Excerpts from a dataset:
· · · · · · ·

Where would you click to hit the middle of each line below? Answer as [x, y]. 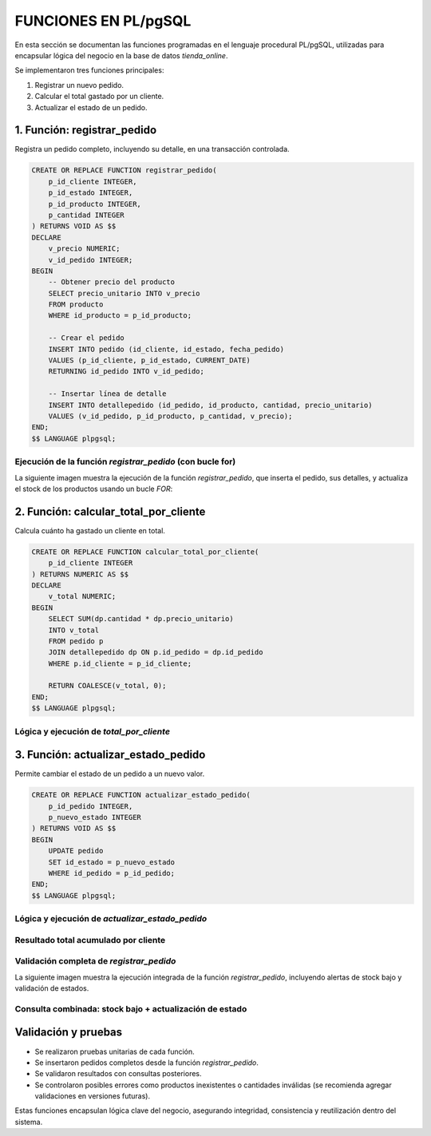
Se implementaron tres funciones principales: [89, 70]
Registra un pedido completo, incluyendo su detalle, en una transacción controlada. [152, 149]
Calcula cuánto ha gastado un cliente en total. [90, 530]
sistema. [29, 1122]
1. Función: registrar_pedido [86, 131]
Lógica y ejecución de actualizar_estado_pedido [111, 919]
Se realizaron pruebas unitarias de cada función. [115, 1051]
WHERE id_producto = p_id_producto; [120, 316]

· · · · · · ·

The answer must consist solely of the lines from the first line of the records through the line containing "1. Función: registrar_pedido [86, 131]", reproduced exactly and without the pictures.

▶ **Solution below**
Where would you click to hit the middle of each line below? Answer as [x, y]. 
Se implementaron tres funciones principales: [89, 70]
Registra un pedido completo, incluyendo su detalle, en una transacción controlada. [152, 149]
Calcula cuánto ha gastado un cliente en total. [90, 530]
sistema. [29, 1122]
1. Función: registrar_pedido [86, 131]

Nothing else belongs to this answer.